14 Sept 2025 (modified: 14 Nov 2025)ICLR 2026 Conference Withdrawn SubmissionEveryoneRevisionsBibTeXCC BY 4.0
Keywords: Vision-Language-Action Model, Model Acceleration
TL;DR: An efficient VLA inference acceleration method that combines consistency distillation, mixed-label supervision, and early-exit decoding to predict multiple action tokens simultaneously, achieving SOTA-level speedup (>4×) with comparable performance.

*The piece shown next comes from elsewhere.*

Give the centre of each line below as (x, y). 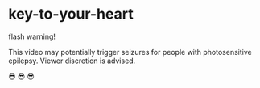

Abstract: The practical deployment of Vision-Language-Action (VLA) models is severely constrained by inference speed bottlenecks, particularly in high-frequency and dexterous manipulation tasks. While recent studies have explored Jacobi decoding as a more efficient alternative to traditional autoregressive decoding, its practical benefits are marginal due to the lengthy iterations. To address this problem, we introduce consistency distillation training to predict multiple correct action tokens in each iteration, thereby achieving acceleration. Besides, we design mixed-label supervision to mitigate the error accumulation during distillation. While the above two methods bring obvious speedup, we identify that certain inefficient iterations remain a critical limitation. To tackle this, we propose an early-exit decoding strategy that moderately relaxes convergence conditions, which further improves average inference efficiency. Experimental results show that the proposed method achieves more than 4× inference acceleration across different base models while maintaining high task success rates in both simulated and real-world robot tasks. These experiments validate that our approach provides an efficient and general paradigm for accelerating multimodal decision-making in robotics.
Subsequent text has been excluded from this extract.